- **Exercise brief**: Each entry must be output exactly as it appears.
*** Excerpted records ***
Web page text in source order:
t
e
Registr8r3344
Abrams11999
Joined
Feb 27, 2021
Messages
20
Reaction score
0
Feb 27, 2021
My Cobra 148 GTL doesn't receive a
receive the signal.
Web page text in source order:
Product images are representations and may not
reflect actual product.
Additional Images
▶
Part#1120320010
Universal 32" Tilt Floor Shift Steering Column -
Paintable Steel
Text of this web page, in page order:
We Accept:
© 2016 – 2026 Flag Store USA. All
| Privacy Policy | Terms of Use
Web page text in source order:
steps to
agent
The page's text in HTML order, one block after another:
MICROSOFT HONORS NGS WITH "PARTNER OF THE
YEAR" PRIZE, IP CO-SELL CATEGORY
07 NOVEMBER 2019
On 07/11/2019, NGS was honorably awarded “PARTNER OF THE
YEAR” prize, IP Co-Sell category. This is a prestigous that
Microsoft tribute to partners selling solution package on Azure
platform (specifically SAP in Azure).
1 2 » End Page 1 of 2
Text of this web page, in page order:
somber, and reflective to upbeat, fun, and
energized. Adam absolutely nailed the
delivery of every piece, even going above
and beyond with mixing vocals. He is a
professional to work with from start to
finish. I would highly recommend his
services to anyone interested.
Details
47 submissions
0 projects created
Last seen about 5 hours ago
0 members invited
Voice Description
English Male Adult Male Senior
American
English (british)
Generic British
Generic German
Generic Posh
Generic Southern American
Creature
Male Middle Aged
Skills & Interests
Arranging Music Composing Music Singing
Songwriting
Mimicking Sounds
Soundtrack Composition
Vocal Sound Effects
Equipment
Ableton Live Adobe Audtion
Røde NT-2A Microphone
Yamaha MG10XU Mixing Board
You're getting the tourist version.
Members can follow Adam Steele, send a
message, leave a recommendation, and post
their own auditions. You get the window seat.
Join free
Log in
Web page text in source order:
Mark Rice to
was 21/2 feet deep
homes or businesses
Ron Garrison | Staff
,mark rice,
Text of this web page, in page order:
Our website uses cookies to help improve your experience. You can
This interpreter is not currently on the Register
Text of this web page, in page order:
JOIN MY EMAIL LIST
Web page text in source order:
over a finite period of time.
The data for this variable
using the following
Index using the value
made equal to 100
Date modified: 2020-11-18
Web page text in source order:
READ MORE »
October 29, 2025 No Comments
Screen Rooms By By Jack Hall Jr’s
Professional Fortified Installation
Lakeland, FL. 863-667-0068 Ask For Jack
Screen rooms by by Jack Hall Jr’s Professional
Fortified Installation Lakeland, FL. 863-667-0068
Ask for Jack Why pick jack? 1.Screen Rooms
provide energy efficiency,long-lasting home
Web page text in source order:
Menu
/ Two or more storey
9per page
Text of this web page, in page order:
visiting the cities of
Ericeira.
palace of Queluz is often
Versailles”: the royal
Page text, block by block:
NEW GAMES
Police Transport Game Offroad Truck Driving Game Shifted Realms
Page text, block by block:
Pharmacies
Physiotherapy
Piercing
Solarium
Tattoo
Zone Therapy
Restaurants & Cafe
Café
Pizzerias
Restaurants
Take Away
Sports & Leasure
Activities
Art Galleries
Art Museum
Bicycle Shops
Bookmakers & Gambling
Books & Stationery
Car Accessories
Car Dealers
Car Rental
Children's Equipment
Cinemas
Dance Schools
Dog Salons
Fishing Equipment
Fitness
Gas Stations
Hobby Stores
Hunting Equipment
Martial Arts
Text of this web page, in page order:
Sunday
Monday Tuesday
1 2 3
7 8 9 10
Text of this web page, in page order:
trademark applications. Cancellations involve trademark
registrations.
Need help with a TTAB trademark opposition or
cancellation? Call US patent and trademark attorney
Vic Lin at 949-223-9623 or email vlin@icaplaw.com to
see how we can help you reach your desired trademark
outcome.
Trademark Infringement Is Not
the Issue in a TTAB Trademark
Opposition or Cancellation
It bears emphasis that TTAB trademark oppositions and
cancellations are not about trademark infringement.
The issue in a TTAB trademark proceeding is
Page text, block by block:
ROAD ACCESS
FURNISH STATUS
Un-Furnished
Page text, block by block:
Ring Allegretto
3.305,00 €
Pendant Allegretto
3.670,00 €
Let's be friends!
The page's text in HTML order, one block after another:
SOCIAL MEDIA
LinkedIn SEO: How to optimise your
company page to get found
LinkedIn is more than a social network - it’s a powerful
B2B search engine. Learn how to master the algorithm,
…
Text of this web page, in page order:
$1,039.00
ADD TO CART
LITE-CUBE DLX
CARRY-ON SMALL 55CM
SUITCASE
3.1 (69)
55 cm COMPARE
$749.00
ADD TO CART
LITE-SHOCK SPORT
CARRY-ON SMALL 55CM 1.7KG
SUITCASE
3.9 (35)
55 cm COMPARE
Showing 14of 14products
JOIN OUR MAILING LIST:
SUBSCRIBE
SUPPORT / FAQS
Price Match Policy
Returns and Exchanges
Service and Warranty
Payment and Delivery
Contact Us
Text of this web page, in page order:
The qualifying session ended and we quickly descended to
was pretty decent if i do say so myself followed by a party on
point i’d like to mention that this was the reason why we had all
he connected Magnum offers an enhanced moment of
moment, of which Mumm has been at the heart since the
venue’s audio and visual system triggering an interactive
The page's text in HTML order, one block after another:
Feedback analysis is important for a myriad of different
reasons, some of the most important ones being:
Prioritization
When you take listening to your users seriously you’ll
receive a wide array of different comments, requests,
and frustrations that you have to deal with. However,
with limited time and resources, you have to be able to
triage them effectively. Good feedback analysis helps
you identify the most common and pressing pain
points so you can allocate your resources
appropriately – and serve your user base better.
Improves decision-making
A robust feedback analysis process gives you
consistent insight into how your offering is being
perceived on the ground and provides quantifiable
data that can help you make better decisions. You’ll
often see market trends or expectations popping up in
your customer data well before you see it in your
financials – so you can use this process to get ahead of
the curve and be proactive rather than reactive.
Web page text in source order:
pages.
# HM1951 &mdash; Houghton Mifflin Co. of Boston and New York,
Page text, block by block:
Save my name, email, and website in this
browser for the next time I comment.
*** End of Excerpted records ***
- **Task response**:
Web page text in source order:
t
e
Registr8r3344
Abrams11999
Joined
Feb 27, 2021
Messages
20
Reaction score
0
Feb 27, 2021
My Cobra 148 GTL doesn't receive a
receive the signal.
Web page text in source order:
Product images are representations and may not
reflect actual product.
Additional Images
▶
Part#1120320010
Universal 32" Tilt Floor Shift Steering Column -
Paintable Steel
Text of this web page, in page order:
We Accept:
© 2016 – 2026 Flag Store USA. All
| Privacy Policy | Terms of Use
Web page text in source order:
steps to
agent
The page's text in HTML order, one block after another:
MICROSOFT HONORS NGS WITH "PARTNER OF THE
YEAR" PRIZE, IP CO-SELL CATEGORY
07 NOVEMBER 2019
On 07/11/2019, NGS was honorably awarded “PARTNER OF THE
YEAR” prize, IP Co-Sell category. This is a prestigous that
Microsoft tribute to partners selling solution package on Azure
platform (specifically SAP in Azure).
1 2 » End Page 1 of 2
Text of this web page, in page order:
somber, and reflective to upbeat, fun, and
energized. Adam absolutely nailed the
delivery of every piece, even going above
and beyond with mixing vocals. He is a
professional to work with from start to
finish. I would highly recommend his
services to anyone interested.
Details
47 submissions
0 projects created
Last seen about 5 hours ago
0 members invited
Voice Description
English Male Adult Male Senior
American
English (british)
Generic British
Generic German
Generic Posh
Generic Southern American
Creature
Male Middle Aged
Skills & Interests
Arranging Music Composing Music Singing
Songwriting
Mimicking Sounds
Soundtrack Composition
Vocal Sound Effects
Equipment
Ableton Live Adobe Audtion
Røde NT-2A Microphone
Yamaha MG10XU Mixing Board
You're getting the tourist version.
Members can follow Adam Steele, send a
message, leave a recommendation, and post
their own auditions. You get the window seat.
Join free
Log in
Web page text in source order:
Mark Rice to
was 21/2 feet deep
homes or businesses
Ron Garrison | Staff
,mark rice,
Text of this web page, in page order:
Our website uses cookies to help improve your experience. You can
This interpreter is not currently on the Register
Text of this web page, in page order:
JOIN MY EMAIL LIST
Web page text in source order:
over a finite period of time.
The data for this variable
using the following
Index using the value
made equal to 100
Date modified: 2020-11-18
Web page text in source order:
READ MORE »
October 29, 2025 No Comments
Screen Rooms By By Jack Hall Jr’s
Professional Fortified Installation
Lakeland, FL. 863-667-0068 Ask For Jack
Screen rooms by by Jack Hall Jr’s Professional
Fortified Installation Lakeland, FL. 863-667-0068
Ask for Jack Why pick jack? 1.Screen Rooms
provide energy efficiency,long-lasting home
Web page text in source order:
Menu
/ Two or more storey
9per page
Text of this web page, in page order:
visiting the cities of
Ericeira.
palace of Queluz is often
Versailles”: the royal
Page text, block by block:
NEW GAMES
Police Transport Game Offroad Truck Driving Game Shifted Realms
Page text, block by block:
Pharmacies
Physiotherapy
Piercing
Solarium
Tattoo
Zone Therapy
Restaurants & Cafe
Café
Pizzerias
Restaurants
Take Away
Sports & Leasure
Activities
Art Galleries
Art Museum
Bicycle Shops
Bookmakers & Gambling
Books & Stationery
Car Accessories
Car Dealers
Car Rental
Children's Equipment
Cinemas
Dance Schools
Dog Salons
Fishing Equipment
Fitness
Gas Stations
Hobby Stores
Hunting Equipment
Martial Arts
Text of this web page, in page order:
Sunday
Monday Tuesday
1 2 3
7 8 9 10
Text of this web page, in page order:
trademark applications. Cancellations involve trademark
registrations.
Need help with a TTAB trademark opposition or
cancellation? Call US patent and trademark attorney
Vic Lin at 949-223-9623 or email vlin@icaplaw.com to
see how we can help you reach your desired trademark
outcome.
Trademark Infringement Is Not
the Issue in a TTAB Trademark
Opposition or Cancellation
It bears emphasis that TTAB trademark oppositions and
cancellations are not about trademark infringement.
The issue in a TTAB trademark proceeding is
Page text, block by block:
ROAD ACCESS
FURNISH STATUS
Un-Furnished
Page text, block by block:
Ring Allegretto
3.305,00 €
Pendant Allegretto
3.670,00 €
Let's be friends!
The page's text in HTML order, one block after another:
SOCIAL MEDIA
LinkedIn SEO: How to optimise your
company page to get found
LinkedIn is more than a social network - it’s a powerful
B2B search engine. Learn how to master the algorithm,
…
Text of this web page, in page order:
$1,039.00
ADD TO CART
LITE-CUBE DLX
CARRY-ON SMALL 55CM
SUITCASE
3.1 (69)
55 cm COMPARE
$749.00
ADD TO CART
LITE-SHOCK SPORT
CARRY-ON SMALL 55CM 1.7KG
SUITCASE
3.9 (35)
55 cm COMPARE
Showing 14of 14products
JOIN OUR MAILING LIST:
SUBSCRIBE
SUPPORT / FAQS
Price Match Policy
Returns and Exchanges
Service and Warranty
Payment and Delivery
Contact Us
Text of this web page, in page order:
The qualifying session ended and we quickly descended to
was pretty decent if i do say so myself followed by a party on
point i’d like to mention that this was the reason why we had all
he connected Magnum offers an enhanced moment of
moment, of which Mumm has been at the heart since the
venue’s audio and visual system triggering an interactive
The page's text in HTML order, one block after another:
Feedback analysis is important for a myriad of different
reasons, some of the most important ones being:
Prioritization
When you take listening to your users seriously you’ll
receive a wide array of different comments, requests,
and frustrations that you have to deal with. However,
with limited time and resources, you have to be able to
triage them effectively. Good feedback analysis helps
you identify the most common and pressing pain
points so you can allocate your resources
appropriately – and serve your user base better.
Improves decision-making
A robust feedback analysis process gives you
consistent insight into how your offering is being
perceived on the ground and provides quantifiable
data that can help you make better decisions. You’ll
often see market trends or expectations popping up in
your customer data well before you see it in your
financials – so you can use this process to get ahead of
the curve and be proactive rather than reactive.
Web page text in source order:
pages.
# HM1951 &mdash; Houghton Mifflin Co. of Boston and New York,
Page text, block by block:
Save my name, email, and website in this
browser for the next time I comment.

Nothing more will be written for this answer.